Cinco palabras tan solo y mi vida quedó convertida en mil pedazos. Un chillido sordo, sollozos, desesperación vinieron a mi mente y no me dejaron actuar. Mi cuerpo no era el mío. Sentada en una silla, mis gritos reflejaban el aullido más grande desde el interior de mis entrañas con un dolor desgarrador que en el silencio más profundo empezó a comerme por dentro. Mi mundo quedó convertido en ese instante en mi mayor tragedia, en la rabia más grande, en el sufrimiento constante, en la ira, en la injusticia, en el llanto incontrolado, en la dificultad de respirar, en el grito, en la desesperación y en una guerra conmigo misma que acababa de comenzar.
No estoy sola, la persona que está mi lado sufre más que yo, aunque no grita, no chilla, pero su llanto descontrolado me hiere enormemente y a partir de ese instante los dos sabemos que acabamos de entrar en el mayor de los infiernos y en la mayor desesperación.
– “Señora, ¿sabe usted que la mayoría de las muertes es por suicidio?” “Debe usted entenderlo”
¿Cómo podía yo entender en esos momentos que la tarde anterior mi hijo estaba conmigo en casa y que catorce horas después se había suicidado?
No podía ni quería entender nada.
Después de esos tristes y angustiosos momentos que siguen martilleándome en mi memoria, solo al salir de la comisaria agarrada de la mano de mi marido es cuando supe que nada volvería a ser importante, ni un enfado, ni un disgusto, ni una disputa… nada, absolutamente nada. Acabábamos de perder aquello que más queríamos los dos, a nuestro hijo y pasara lo que pasara en el resto de nuestras vidas, jamás existiría un dolor mayor.
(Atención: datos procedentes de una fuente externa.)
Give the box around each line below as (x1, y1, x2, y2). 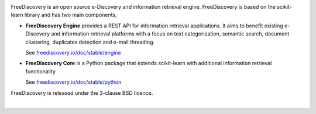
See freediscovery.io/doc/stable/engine (25, 49, 121, 56)
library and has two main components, (24, 12, 117, 19)
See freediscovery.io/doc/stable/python (25, 79, 122, 85)
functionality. (25, 67, 57, 75)
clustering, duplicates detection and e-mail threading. (25, 38, 155, 45)
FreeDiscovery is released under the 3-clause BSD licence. (11, 89, 153, 96)
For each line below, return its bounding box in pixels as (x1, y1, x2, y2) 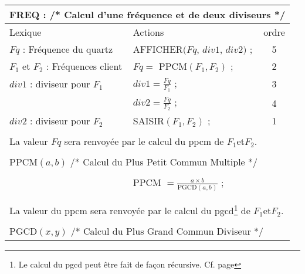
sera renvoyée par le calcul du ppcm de (64, 134, 224, 148)
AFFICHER (133, 42, 183, 56)
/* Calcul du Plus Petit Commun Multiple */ (70, 155, 258, 169)
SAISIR (133, 114, 164, 128)
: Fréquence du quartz (22, 42, 113, 56)
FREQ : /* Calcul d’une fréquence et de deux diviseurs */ (9, 7, 286, 21)
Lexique (9, 25, 42, 39)
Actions (133, 25, 164, 39)
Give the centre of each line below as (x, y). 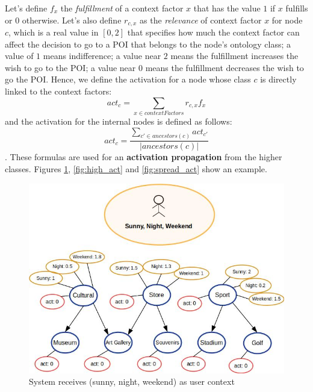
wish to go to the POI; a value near (70, 67)
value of (19, 56)
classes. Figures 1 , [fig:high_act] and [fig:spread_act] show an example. (136, 169)
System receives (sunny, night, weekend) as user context (132, 381)
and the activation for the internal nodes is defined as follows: (119, 121)
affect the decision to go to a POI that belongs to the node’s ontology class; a (148, 44)
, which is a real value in (54, 32)
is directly (278, 79)
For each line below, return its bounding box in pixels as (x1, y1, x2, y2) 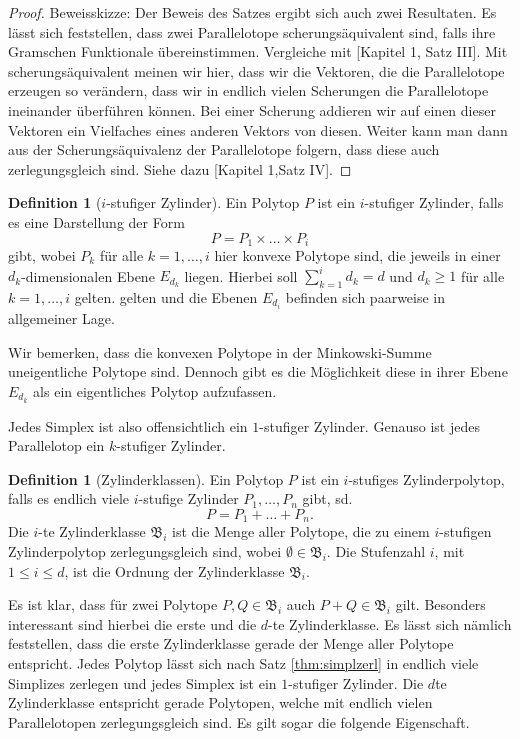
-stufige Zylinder (138, 488, 239, 509)
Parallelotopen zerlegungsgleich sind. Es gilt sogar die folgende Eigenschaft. (8, 711, 470, 732)
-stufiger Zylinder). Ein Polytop (106, 192, 300, 213)
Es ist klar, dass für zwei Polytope (8, 594, 218, 615)
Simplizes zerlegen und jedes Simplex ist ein (8, 672, 277, 693)
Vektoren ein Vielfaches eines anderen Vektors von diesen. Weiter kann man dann (8, 119, 508, 140)
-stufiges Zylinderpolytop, (348, 468, 505, 489)
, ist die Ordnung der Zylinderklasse (64, 560, 285, 581)
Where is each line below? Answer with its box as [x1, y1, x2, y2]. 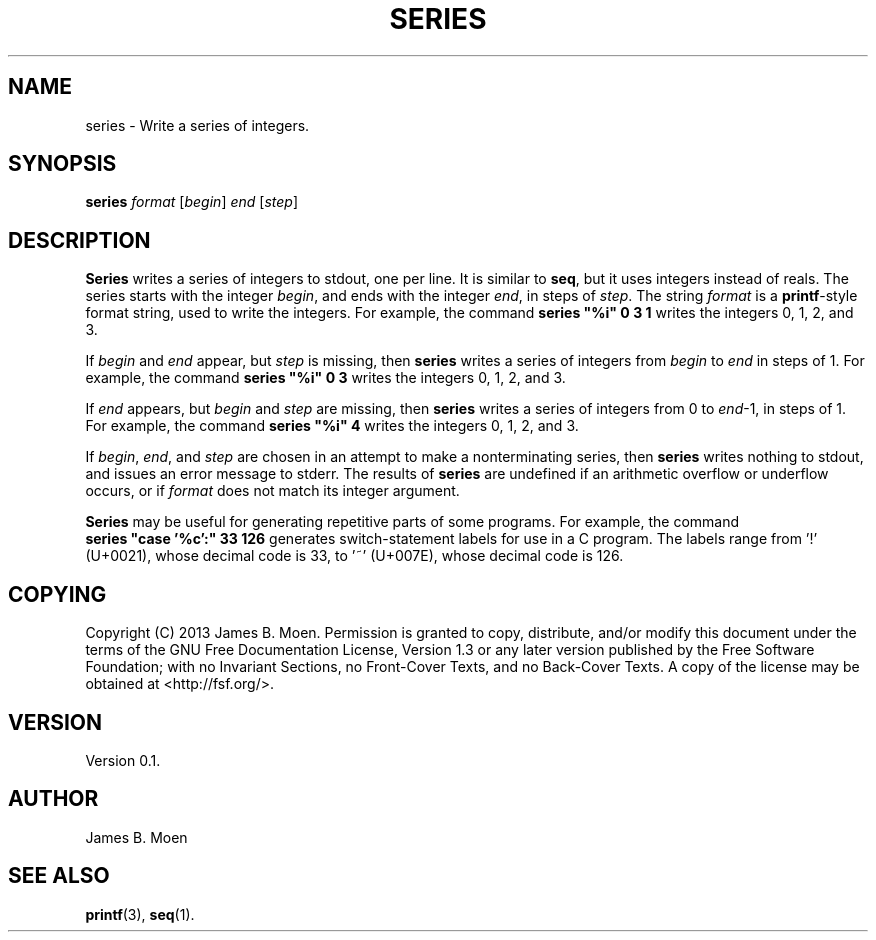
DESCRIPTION [8, 227, 151, 253]
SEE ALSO [8, 863, 110, 889]
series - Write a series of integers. [85, 116, 310, 134]
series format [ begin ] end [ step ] [85, 193, 298, 211]
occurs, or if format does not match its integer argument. [85, 482, 460, 500]
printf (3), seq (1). [85, 905, 195, 923]
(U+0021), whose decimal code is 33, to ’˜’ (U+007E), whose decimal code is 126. [85, 547, 624, 565]
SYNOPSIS [8, 151, 117, 177]
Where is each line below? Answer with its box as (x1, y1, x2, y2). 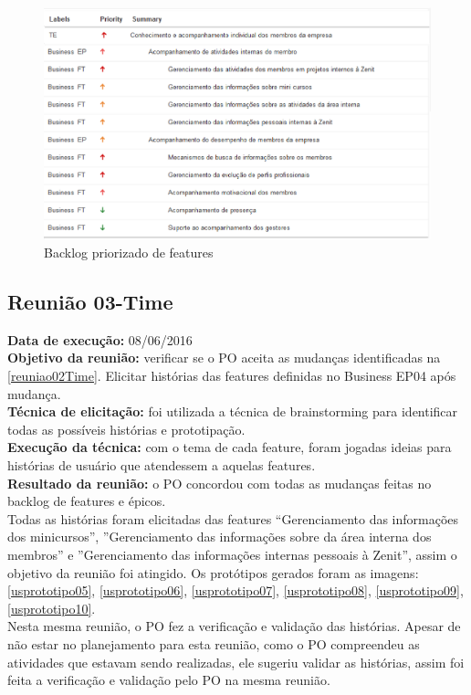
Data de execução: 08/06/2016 (7, 330, 193, 349)
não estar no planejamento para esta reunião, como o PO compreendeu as (7, 634, 420, 653)
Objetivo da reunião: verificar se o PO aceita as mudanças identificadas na (7, 348, 441, 367)
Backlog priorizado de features (44, 243, 214, 262)
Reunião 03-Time (7, 288, 173, 316)
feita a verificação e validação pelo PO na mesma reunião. (7, 670, 330, 690)
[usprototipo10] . (7, 598, 96, 617)
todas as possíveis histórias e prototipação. (7, 419, 246, 438)
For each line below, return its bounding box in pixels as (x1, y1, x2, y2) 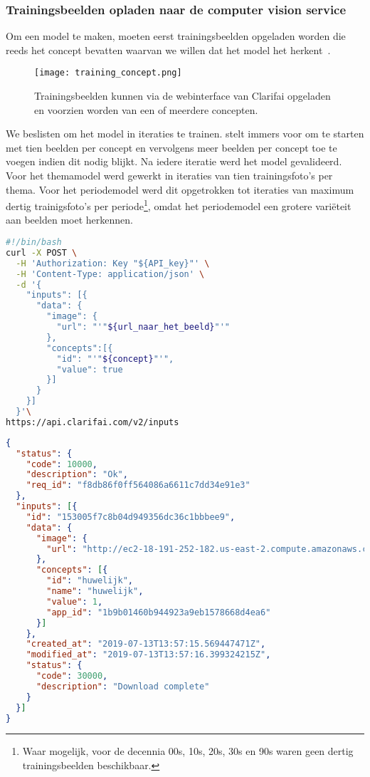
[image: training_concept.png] (34, 68, 182, 78)
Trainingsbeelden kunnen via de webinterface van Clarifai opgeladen (34, 88, 331, 103)
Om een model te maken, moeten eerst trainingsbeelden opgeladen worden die (6, 28, 346, 43)
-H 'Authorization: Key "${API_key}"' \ (16, 258, 210, 268)
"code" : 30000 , (36, 671, 108, 682)
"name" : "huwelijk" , (46, 586, 144, 597)
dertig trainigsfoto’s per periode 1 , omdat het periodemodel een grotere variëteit (6, 197, 351, 213)
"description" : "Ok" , (26, 469, 128, 480)
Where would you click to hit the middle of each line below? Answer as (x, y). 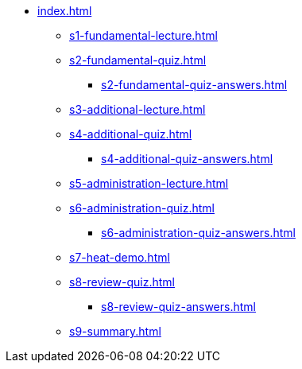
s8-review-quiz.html (122, 282)
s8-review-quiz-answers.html (178, 307)
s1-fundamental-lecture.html (143, 35)
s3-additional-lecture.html (137, 109)
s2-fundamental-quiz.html (138, 60)
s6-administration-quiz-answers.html (198, 233)
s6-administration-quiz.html (142, 208)
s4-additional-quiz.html (131, 134)
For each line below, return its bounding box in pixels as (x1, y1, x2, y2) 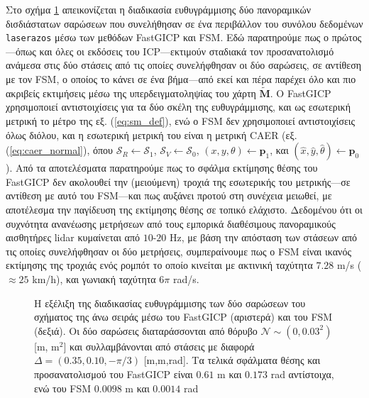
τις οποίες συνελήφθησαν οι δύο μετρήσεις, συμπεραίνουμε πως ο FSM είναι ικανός (6, 243, 351, 258)
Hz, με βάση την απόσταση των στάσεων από (170, 230, 358, 245)
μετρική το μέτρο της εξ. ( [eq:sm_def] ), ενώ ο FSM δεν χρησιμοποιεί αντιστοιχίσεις (6, 114, 356, 128)
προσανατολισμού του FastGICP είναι (34, 366, 193, 381)
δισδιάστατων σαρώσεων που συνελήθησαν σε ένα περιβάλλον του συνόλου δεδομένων (6, 16, 363, 31)
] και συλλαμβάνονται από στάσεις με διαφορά (63, 338, 255, 353)
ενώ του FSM (34, 380, 92, 395)
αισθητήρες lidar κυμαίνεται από (6, 230, 141, 245)
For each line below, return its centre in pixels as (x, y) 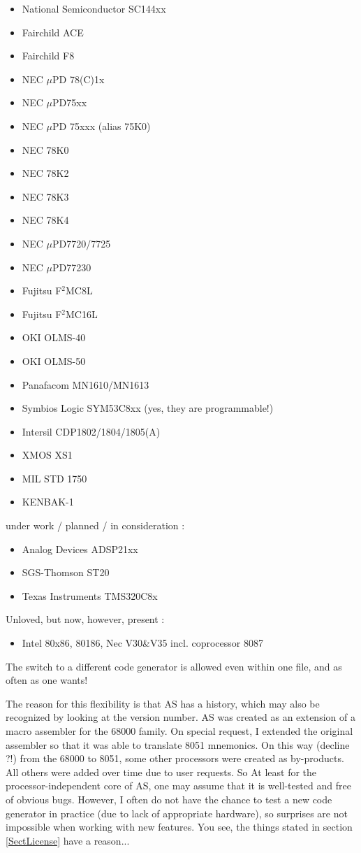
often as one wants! (47, 680)
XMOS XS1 (47, 455)
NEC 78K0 (45, 149)
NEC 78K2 (45, 173)
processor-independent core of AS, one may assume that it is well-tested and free (178, 786)
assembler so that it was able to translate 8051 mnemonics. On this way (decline (178, 744)
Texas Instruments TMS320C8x (90, 595)
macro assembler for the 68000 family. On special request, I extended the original (179, 731)
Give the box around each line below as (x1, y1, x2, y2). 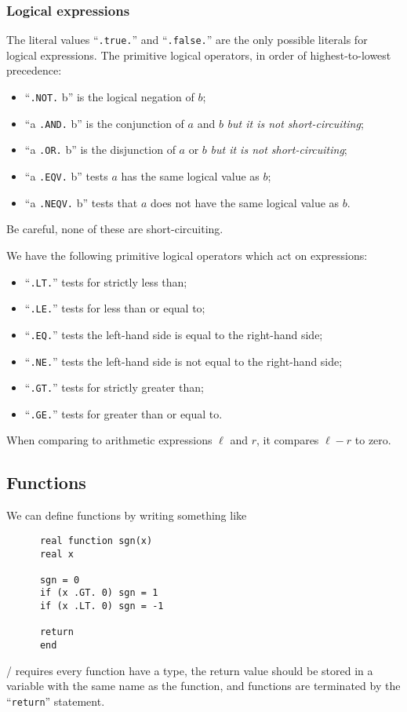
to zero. (354, 432, 391, 448)
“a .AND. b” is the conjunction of (24, 115, 184, 131)
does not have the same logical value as (150, 194, 340, 210)
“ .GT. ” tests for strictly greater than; (24, 379, 204, 396)
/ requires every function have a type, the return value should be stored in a (6, 662, 373, 678)
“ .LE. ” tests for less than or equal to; (24, 300, 205, 316)
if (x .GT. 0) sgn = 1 (39, 587, 158, 599)
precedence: (6, 62, 62, 79)
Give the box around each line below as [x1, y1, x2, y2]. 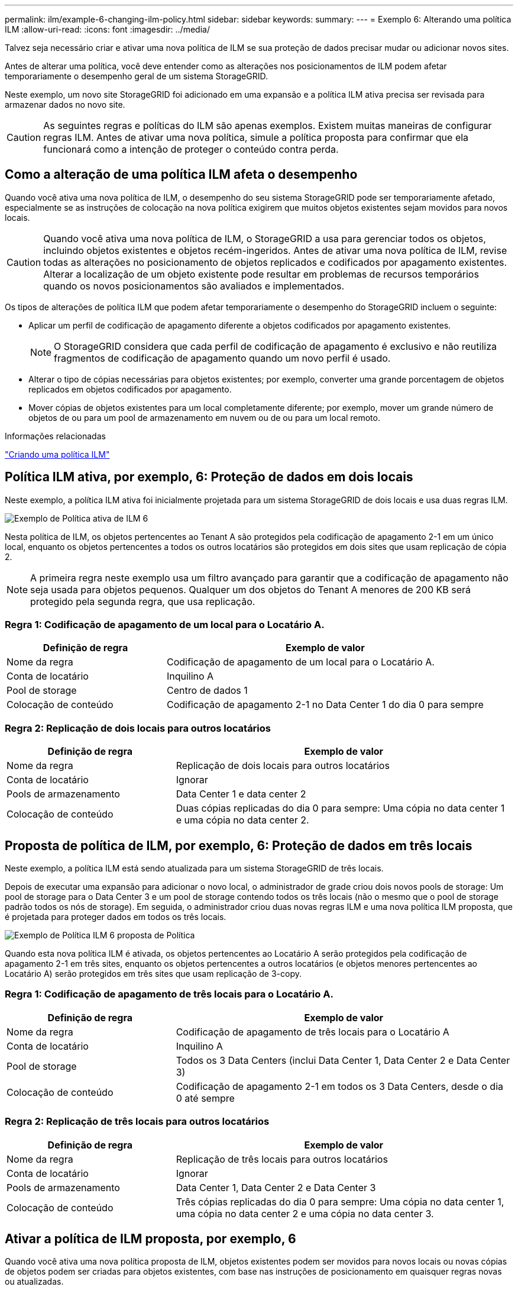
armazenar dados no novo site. [5, 99, 125, 110]
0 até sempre [176, 1092, 235, 1104]
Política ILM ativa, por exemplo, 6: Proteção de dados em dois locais [5, 469, 413, 485]
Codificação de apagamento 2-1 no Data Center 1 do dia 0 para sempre [166, 699, 484, 711]
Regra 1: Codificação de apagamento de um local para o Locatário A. [5, 619, 325, 631]
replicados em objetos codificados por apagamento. [28, 384, 232, 394]
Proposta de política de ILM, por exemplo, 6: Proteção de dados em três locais [5, 838, 472, 853]
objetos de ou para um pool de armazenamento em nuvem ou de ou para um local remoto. [28, 412, 380, 423]
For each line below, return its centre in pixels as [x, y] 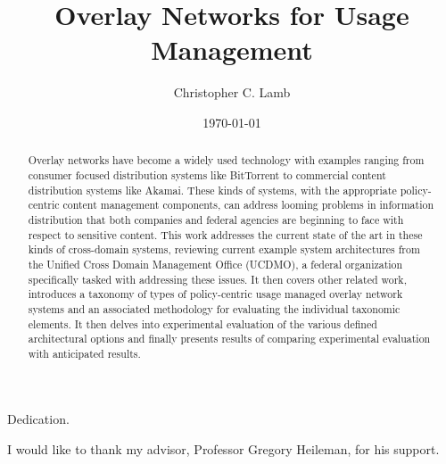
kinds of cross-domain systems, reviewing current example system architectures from [224, 249]
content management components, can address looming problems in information [248, 205]
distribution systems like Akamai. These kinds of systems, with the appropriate [212, 190]
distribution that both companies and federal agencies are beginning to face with [216, 219]
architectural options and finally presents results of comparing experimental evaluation [229, 339]
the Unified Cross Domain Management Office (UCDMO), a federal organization [215, 264]
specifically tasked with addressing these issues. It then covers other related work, [217, 279]
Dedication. [38, 419]
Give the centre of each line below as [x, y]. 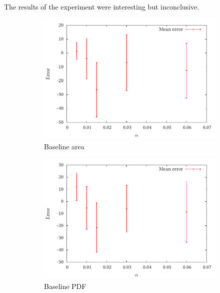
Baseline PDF [65, 286]
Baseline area [64, 146]
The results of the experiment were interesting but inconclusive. [102, 7]
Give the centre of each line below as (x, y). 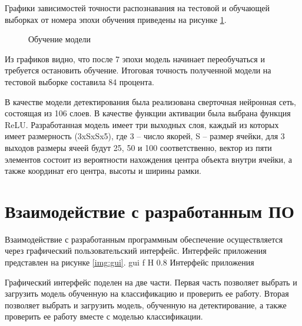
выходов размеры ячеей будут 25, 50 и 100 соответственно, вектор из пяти (138, 147)
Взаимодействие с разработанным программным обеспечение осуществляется (144, 239)
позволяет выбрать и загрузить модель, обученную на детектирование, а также (146, 305)
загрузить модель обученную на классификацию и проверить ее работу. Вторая (147, 293)
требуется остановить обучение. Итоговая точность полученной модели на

Hoy, después de once meses, evocando aquellos momentos, todavía mi desgarro es profundo, sigo anestesiada y no alcanzo a comprender mi desgracia. Ni la poca ayuda que recibimos en los primeros instantes. Personas extrañas, ajenas a nosotros y nuestras vidas realizaban su trabajo rutinario, eso sentí yo. Nadie supo ponerse en nuestro lugar. Nadie se acercó a nuestro corazón destrozado y por eso, como personas educadas y respetuosas apagamos nuestro llanto, nuestro aullido, nuestra desesperación tratando de huir de un secuestro obligado en aquellos cuartos oscuros donde las palabras ya no tenían un significado y solo queríamos huir de ellos y de la situación.
Y nos fuimos a casa, solos, sin compañía, sin ayuda y sin nuestro hijo al que solo volveríamos a ver en un ataúd un día más tarde.
Escribir estas palabras para mí han significado muchas horas de llanto y de asimilación que he querido hacer para dar voz a aquello que se esconde y que se tapa, sin saber muy bien por qué, hasta que te das cuenta que hay que decirlo y hasta gritarlo si es necesario para que el mundo entero sepa lo que sucede y se podría evitar.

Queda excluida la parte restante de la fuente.